The Russian authorities were alert to the slightest signs of Don separatism. In 1773 the Don otaman S. Efremov, a member of the Efremov otaman ‘dynasty,’ was accused of separatist tendencies and anti-Russian ties with the gortsy (Caucasian mountain peoples), Tatars, and Zaporozhian Cossacks. He was arrested and taken to Saint Petersburg. He was later rehabilitated; but the Russian authorities continued to fear an autonomist movement in the region and punished its supporters very severely. In 1792 a Cossack rebellion led by F. Sukhorukov and I. Rubtsov broke out and was suppressed by the government. In 1800 the brothers E. and P. Gruzinov (Georgians by origin), who were decorated officers of the Russian Guard but also Don patriots, were publicly tortured to death in Cherkassk on Paul I’s orders. Their associates were put to death for ‘treason against the fatherland’ and their plans to liberate the Don region from Russia.

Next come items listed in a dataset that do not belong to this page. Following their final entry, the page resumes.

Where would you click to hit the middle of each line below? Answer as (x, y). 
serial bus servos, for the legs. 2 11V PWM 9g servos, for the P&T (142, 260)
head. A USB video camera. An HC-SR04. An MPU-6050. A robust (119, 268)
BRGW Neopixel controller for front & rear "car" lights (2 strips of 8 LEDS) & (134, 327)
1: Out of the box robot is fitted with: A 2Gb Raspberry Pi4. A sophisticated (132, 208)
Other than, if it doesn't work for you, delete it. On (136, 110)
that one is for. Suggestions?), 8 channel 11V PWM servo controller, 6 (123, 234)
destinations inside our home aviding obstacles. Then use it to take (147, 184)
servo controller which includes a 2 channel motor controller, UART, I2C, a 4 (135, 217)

After the Revolution of 1917 the autonomist movement became widespread in the Don region. The traditional Cossack order was revived, and a regional (krai) government headed by General A. Kaledin was set up; it did not recognize the Soviet government and proclaimed itself the supreme power. From 1917 to 1920 a war between Soviet Russia and the anti-Bolshevik forces took place in the region. In May 1918, after the region was cleared of the Bolsheviks, the constitution of the Great Don Host was adopted. The Don Cossack army became the main anti-Bolshevik force. In opposition to the independence movement among the Cossack rank and file, the officers (the otamans P. Krasnov and A. Bogaevsky, the head of the Great Military Circle V. Kharlamov, etc) worked towards reinstating a unified Russian state. They tried to win the Kuban population over. Anton Denikin’s Volunteer Army got its main support against the Bolsheviks from the Don Cossacks and the Don regional government.

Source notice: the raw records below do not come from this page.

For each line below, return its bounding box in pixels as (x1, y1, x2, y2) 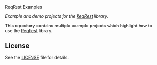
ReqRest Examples (5, 4, 43, 10)
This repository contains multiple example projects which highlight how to (5, 23, 153, 28)
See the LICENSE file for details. (5, 54, 69, 60)
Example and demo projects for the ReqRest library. (5, 13, 108, 19)
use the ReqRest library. (5, 28, 53, 33)
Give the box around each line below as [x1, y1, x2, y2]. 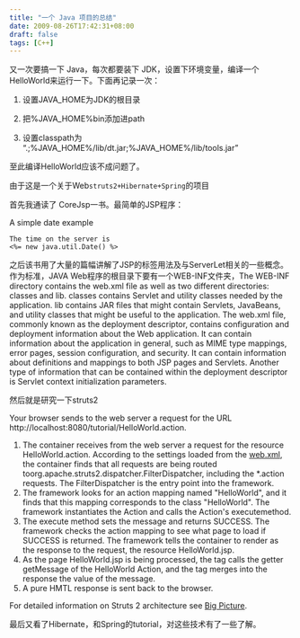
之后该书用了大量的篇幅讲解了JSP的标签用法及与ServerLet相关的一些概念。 [9, 260, 289, 270]
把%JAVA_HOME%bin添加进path [22, 113, 146, 124]
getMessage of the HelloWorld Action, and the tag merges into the [22, 563, 268, 575]
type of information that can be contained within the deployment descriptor [9, 367, 288, 377]
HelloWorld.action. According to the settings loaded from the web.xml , [22, 449, 283, 460]
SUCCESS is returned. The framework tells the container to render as [22, 536, 279, 546]
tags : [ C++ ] [9, 38, 54, 48]
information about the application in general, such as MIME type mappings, [9, 338, 287, 349]

Even after the defeat of the White forces, the region continued to give rise to anti-Soviet unrest and rebellions. The Soviet government abolished Don autonomy, stripped many Cossacks of their civil rights, and restricted their numbers in the military (until 1937). Like the population of Ukraine, the region’s population strongly resisted collectivization; it, too, sustained great losses during the famine of 1932–3. Several Soviet cavalry formations that were called Cossack fought in the Second World War. The Germans organized separate units of Don Cossacks from prisoners of war and used them to fight the Soviet Army. After Germany’s surrender the Allies handed over 2,750 officers and about 15,000 captured Don Cossacks to the Soviets.
The Soviet government was destroying the sociocultural distinctiveness and autonomy of the Cossack population, in accordance with the resolution of the All-Russian Worker-Cossack Congress that was held in Moscow in 1920: ‘The Cossacks are not at all a separate people or nation, but constitute an inseparable part of the Russian people.’
There is a Cossack independence movement abroad, supported mainly by Don Cossack émigrés.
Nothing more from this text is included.